GIVEN DATA ::
^^^^

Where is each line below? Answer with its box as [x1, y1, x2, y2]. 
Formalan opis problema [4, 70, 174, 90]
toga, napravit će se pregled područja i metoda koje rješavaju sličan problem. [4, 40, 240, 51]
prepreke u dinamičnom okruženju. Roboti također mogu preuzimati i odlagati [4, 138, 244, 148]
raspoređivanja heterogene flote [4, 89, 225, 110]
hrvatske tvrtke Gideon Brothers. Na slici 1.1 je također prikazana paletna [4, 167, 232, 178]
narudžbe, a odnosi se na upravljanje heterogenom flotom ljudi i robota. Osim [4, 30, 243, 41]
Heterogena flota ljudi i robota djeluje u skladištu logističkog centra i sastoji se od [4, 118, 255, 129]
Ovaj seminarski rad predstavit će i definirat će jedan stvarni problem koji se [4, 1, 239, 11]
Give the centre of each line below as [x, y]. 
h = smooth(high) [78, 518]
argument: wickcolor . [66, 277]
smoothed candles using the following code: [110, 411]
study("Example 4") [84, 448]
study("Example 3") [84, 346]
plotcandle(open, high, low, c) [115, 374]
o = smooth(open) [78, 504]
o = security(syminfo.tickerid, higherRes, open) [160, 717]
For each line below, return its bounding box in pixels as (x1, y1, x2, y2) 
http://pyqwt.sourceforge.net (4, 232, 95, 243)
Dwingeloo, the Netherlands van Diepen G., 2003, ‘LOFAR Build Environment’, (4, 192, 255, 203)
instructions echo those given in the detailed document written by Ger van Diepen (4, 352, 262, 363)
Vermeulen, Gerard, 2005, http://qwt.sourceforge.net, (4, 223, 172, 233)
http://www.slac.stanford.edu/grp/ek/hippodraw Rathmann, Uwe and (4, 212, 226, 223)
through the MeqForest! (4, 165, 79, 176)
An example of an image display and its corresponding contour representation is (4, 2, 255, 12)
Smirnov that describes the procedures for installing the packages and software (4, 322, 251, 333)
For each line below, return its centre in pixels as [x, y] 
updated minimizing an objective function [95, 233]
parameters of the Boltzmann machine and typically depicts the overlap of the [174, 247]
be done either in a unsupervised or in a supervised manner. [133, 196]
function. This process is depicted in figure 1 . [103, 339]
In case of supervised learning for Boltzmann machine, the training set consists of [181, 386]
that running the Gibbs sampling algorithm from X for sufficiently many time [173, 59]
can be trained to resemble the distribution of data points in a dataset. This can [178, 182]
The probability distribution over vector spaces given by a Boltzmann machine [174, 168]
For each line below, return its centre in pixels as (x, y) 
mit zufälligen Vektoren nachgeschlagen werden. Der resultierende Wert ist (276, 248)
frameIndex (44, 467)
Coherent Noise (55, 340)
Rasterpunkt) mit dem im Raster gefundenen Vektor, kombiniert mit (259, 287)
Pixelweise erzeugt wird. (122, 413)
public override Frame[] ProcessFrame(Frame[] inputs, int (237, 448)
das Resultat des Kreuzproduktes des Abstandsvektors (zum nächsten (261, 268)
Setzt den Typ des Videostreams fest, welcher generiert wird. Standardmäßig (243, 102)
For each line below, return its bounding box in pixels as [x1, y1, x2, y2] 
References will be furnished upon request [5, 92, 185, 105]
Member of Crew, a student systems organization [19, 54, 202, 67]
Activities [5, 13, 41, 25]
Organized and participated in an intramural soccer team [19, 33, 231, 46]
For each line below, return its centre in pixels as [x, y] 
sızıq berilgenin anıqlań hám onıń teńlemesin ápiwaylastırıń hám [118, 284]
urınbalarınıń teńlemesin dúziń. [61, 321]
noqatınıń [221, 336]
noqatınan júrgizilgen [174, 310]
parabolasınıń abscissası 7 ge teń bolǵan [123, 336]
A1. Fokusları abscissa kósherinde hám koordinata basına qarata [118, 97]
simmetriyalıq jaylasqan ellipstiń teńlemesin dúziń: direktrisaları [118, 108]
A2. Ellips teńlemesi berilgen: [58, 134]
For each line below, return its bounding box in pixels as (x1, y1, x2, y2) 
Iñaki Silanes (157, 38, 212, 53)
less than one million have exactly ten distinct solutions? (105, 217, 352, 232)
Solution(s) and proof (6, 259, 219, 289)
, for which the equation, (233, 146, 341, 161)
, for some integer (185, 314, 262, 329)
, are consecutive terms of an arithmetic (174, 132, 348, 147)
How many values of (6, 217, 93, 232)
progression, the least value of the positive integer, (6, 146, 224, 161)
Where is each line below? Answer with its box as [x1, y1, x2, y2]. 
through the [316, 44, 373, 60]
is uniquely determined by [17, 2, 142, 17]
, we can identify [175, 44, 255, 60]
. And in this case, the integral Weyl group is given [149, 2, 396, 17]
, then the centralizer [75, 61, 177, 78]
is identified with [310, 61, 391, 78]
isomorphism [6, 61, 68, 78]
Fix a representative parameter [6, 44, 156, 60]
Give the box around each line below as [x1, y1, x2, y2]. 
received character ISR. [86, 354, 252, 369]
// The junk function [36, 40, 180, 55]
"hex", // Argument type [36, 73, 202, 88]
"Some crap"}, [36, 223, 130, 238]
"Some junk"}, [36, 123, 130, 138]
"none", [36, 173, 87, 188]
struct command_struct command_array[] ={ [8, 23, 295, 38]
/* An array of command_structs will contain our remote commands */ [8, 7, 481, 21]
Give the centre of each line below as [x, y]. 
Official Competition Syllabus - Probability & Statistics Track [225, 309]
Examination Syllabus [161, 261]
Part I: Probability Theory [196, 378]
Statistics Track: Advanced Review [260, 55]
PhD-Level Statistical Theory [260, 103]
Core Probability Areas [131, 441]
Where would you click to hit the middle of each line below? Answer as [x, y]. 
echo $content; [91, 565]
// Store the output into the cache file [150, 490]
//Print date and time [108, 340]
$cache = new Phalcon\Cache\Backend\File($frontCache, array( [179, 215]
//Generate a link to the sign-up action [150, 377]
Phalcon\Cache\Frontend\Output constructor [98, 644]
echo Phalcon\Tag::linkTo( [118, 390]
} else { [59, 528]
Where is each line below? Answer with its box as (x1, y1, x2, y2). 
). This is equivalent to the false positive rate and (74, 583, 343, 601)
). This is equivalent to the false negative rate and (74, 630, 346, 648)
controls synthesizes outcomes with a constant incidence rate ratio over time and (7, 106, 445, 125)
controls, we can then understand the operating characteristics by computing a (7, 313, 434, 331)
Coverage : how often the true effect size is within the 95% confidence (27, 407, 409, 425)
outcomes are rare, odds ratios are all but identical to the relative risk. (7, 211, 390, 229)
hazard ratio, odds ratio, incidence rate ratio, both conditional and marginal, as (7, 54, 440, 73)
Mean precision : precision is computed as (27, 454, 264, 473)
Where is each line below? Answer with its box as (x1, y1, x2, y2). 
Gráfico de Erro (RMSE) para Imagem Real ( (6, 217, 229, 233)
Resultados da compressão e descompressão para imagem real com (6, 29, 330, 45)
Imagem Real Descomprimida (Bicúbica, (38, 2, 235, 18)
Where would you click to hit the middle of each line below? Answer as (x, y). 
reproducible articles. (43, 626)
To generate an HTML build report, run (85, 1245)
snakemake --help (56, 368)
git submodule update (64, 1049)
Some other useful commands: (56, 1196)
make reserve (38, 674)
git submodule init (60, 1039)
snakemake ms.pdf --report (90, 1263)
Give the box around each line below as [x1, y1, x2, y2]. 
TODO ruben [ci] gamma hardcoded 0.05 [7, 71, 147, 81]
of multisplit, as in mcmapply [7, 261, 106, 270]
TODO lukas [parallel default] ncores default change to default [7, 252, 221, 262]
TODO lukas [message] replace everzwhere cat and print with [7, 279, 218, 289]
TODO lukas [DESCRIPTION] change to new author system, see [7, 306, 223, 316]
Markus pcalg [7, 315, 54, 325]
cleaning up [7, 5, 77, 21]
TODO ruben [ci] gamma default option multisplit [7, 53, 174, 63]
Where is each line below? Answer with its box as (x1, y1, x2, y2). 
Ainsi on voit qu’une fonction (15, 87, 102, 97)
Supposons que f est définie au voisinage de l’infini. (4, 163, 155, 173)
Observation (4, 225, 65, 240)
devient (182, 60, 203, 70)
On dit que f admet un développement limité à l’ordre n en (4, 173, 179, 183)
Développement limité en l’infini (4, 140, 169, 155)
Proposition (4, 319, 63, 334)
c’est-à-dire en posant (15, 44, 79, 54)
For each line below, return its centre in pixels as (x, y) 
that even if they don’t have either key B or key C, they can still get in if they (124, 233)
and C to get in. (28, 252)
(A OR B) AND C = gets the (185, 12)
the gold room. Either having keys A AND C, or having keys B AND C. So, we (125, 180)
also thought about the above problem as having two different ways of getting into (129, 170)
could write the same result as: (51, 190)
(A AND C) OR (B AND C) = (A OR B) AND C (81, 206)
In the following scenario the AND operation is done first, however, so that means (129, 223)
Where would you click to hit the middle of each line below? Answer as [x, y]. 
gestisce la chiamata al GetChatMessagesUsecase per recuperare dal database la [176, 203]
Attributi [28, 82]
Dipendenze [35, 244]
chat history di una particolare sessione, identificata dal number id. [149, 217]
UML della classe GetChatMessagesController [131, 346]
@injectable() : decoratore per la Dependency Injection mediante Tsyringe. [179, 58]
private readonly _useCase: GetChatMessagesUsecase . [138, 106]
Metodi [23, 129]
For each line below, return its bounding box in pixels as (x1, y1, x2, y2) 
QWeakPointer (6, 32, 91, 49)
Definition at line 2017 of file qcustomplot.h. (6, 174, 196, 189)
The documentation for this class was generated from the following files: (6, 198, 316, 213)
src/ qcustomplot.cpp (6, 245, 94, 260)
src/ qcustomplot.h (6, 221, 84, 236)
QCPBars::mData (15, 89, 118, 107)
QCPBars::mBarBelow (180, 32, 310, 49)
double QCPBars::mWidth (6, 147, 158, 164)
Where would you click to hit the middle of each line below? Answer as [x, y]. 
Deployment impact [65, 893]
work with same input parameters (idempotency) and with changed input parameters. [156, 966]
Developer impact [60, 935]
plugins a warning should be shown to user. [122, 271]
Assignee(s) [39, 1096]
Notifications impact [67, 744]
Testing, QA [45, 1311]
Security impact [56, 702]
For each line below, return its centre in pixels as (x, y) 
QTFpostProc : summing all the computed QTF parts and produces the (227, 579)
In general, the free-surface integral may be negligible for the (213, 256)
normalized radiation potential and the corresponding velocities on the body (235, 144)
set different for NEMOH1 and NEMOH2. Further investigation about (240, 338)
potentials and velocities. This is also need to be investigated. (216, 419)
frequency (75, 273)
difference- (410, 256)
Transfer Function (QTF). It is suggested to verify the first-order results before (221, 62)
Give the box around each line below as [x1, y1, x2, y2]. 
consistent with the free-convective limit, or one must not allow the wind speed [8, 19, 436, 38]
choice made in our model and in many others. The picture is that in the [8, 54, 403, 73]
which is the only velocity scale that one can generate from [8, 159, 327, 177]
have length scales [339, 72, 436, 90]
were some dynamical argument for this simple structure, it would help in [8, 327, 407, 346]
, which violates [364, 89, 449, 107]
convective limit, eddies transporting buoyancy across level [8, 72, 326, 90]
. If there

^^^^

AIM OF THE EXERCISE :: Only one stretch of the entries above is wanted: the lines from the one containing "QTFpostProc : summing" through the one containing "consistent with the". Please reproduce it exactly.

WRITTEN SOLUTION ::
QTFpostProc : summing all the computed QTF parts and produces the (227, 579)
In general, the free-surface integral may be negligible for the (213, 256)
normalized radiation potential and the corresponding velocities on the body (235, 144)
set different for NEMOH1 and NEMOH2. Further investigation about (240, 338)
potentials and velocities. This is also need to be investigated. (216, 419)
frequency (75, 273)
difference- (410, 256)
Transfer Function (QTF). It is suggested to verify the first-order results before (221, 62)
Give the box around each line below as [x1, y1, x2, y2]. 
consistent with the free-convective limit, or one must not allow the wind speed [8, 19, 436, 38]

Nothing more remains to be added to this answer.